Question #c8745

1 Answer
Jul 10, 2017

#lambda = "0.0123 nm"#


Assuming you mean #1 xx 10^4# volts, that asks you to recall the definition of the electron-volt:

One electron-volt is the amount of energy needed to push an electron through a potential difference of one volt.

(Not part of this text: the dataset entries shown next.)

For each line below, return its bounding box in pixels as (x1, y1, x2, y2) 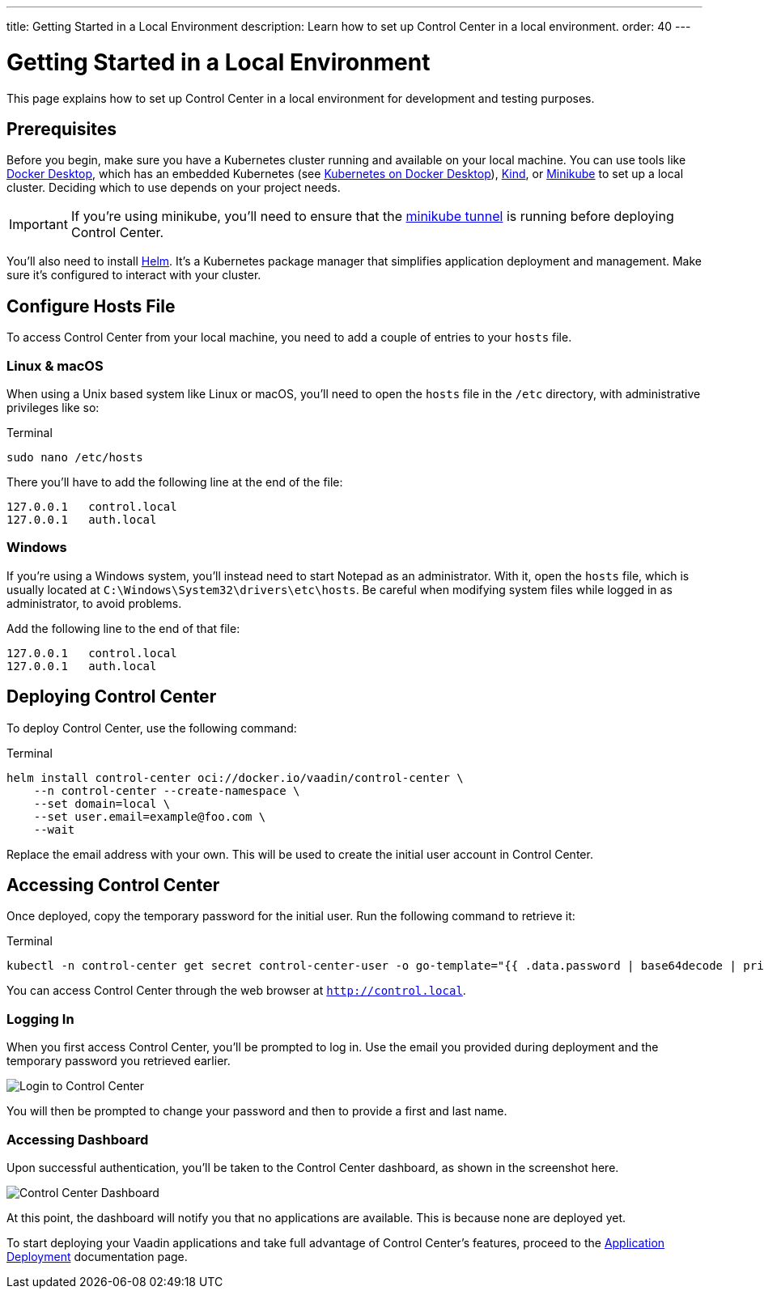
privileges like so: (6, 400, 100, 414)
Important (9, 216, 68, 233)
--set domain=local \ (33, 796, 171, 810)
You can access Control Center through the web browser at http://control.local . (6, 983, 466, 998)
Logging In (6, 1010, 74, 1027)
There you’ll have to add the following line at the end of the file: (6, 474, 343, 489)
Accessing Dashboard (6, 1131, 149, 1148)
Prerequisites (6, 118, 117, 139)
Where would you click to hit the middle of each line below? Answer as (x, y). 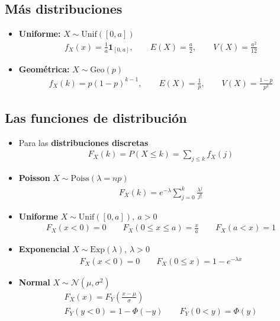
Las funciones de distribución (96, 118)
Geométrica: (44, 69)
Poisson (34, 178)
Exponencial (44, 249)
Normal (34, 282)
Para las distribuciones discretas (83, 142)
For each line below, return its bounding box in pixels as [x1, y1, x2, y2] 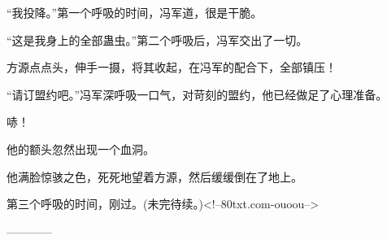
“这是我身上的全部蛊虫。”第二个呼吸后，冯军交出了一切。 [7, 31, 308, 48]
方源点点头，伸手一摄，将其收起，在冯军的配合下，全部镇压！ [7, 59, 337, 76]
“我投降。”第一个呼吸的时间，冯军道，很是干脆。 [7, 4, 263, 20]
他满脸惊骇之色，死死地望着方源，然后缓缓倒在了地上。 [7, 168, 302, 185]
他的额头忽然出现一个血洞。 [7, 140, 154, 157]
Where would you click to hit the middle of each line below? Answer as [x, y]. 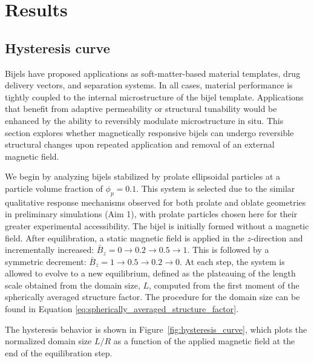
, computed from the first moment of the [224, 285]
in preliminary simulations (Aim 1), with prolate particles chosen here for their [151, 214]
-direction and [277, 237]
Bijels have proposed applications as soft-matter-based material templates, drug [153, 73]
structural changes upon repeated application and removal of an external [140, 144]
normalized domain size [48, 341]
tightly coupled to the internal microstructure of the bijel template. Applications [154, 96]
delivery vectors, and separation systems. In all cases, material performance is [149, 85]
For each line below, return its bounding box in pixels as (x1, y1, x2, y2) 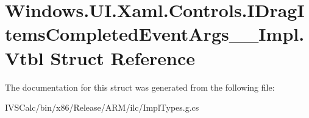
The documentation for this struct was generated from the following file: (5, 80, 275, 93)
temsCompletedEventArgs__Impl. (5, 21, 305, 46)
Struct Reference (50, 45, 196, 70)
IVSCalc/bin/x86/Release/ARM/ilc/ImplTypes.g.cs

So, the energy involved in this process is #10^4# #"eV"#. The kinetic energy in terms of wavelength is given by

#K = 1/2 mv^2 = p^2/(2m)#

(or #p = sqrt(2mK)#)

#lambda = h/p = h/(mv)#

where:

  • #h = 6.626 xx 10^(-34)# #"J"cdot"s"# is Planck's constant.
  • #m# is the mass of the electron in #"kg"#.
  • #v# is its speed in #"m/s"#.
  • #p# is its momentum.
  • #lambda# is the wavelength of the electron in #"m"#.

So, first, we convert the energy from #"eV"# to #"J"#:

#10^4 cancel"eV" xx (1.602 xx 10^(-19) "J")/(cancel"1 eV") = 1.602 xx 10^(-15)# #"J"#

And now, if we derive #lambda# as a function of #K#:

#lambda = h/(sqrt(2mK))#

#= (6.626 xx 10^(-34) "kg"cdot"m"^2"/s")/(sqrt(2cdot 9.109 xx 10^(-31) "kg" cdot 1.602 xx 10^(-15) "kg"cdot"m"^2"/s"^2)#

#= 1.227 xx 10^(-11)# #"m"#

A more useful unit here would be the #"nm"#, where #"1 nm" = 10^(-9)# #"m"#:

#color(blue)(lambda = "0.0123 nm")#

This is in the X-ray region of the EM spectrum.